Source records
+-------+

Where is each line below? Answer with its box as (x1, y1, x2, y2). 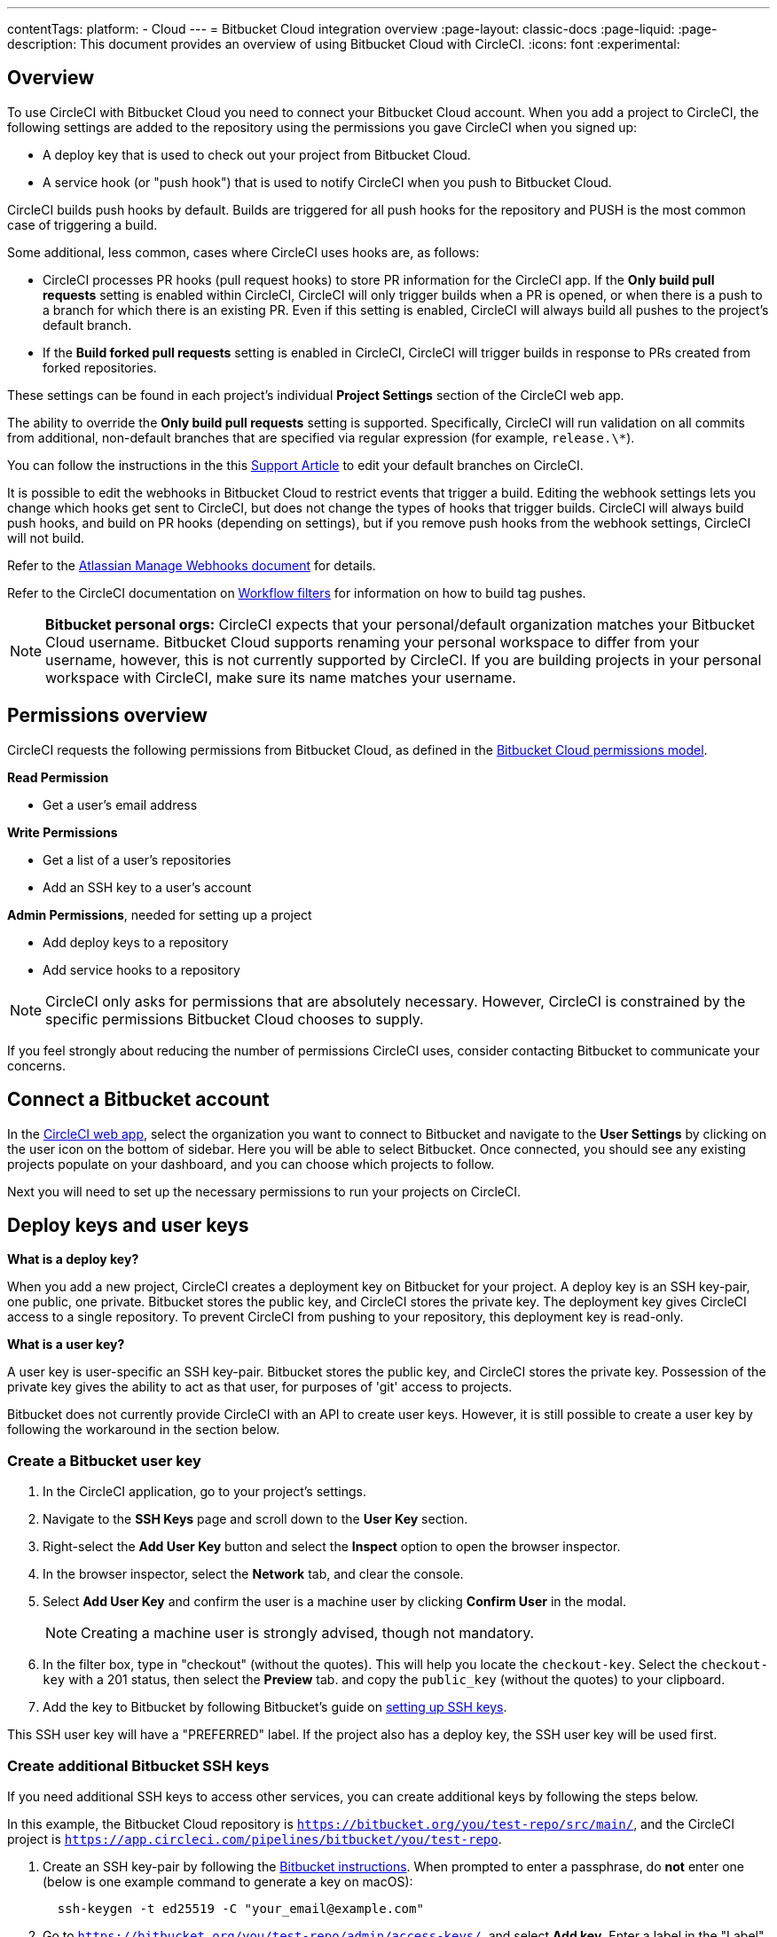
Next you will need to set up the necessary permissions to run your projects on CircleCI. (7, 1183, 522, 1199)
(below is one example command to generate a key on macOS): (43, 1873, 413, 1889)
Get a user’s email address (43, 796, 198, 812)
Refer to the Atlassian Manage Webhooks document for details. (7, 557, 376, 573)
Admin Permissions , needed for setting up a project (7, 906, 312, 922)
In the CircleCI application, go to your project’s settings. (43, 1484, 367, 1500)
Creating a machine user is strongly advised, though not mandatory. (81, 1624, 535, 1643)
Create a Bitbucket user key (7, 1451, 201, 1470)
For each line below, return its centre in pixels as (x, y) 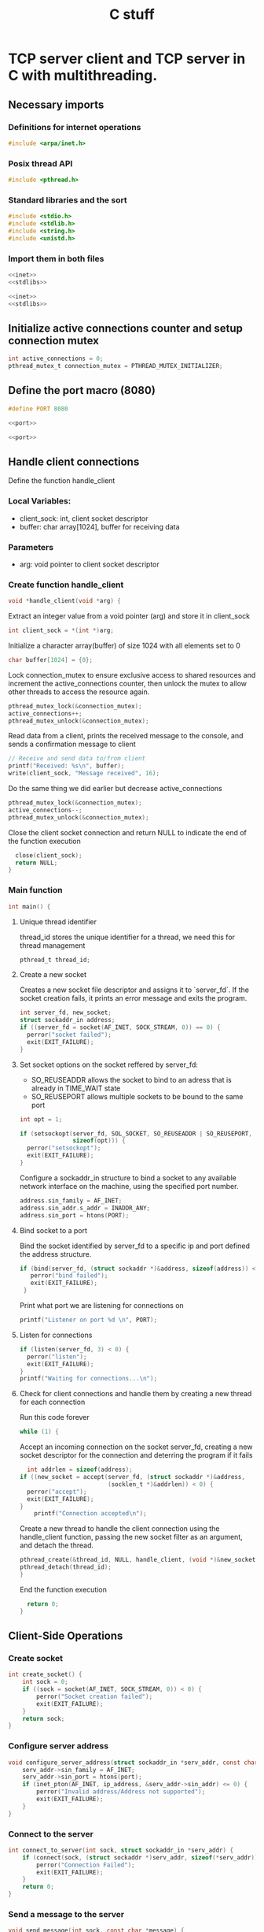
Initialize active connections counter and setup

+-------+

* AIM OF THE EXERCISE *
Reproduce the span beginning at the line with "Create a Bitbucket" and ending at the last line of the entries above, inclusive, exactly as it stands. Exclude the pictures.

* RESULT OF THIS EXERCISE *
Create a Bitbucket user key (7, 1451, 201, 1470)
For each line below, return its centre in pixels as (x, y) 
Initialize active connections counter and setup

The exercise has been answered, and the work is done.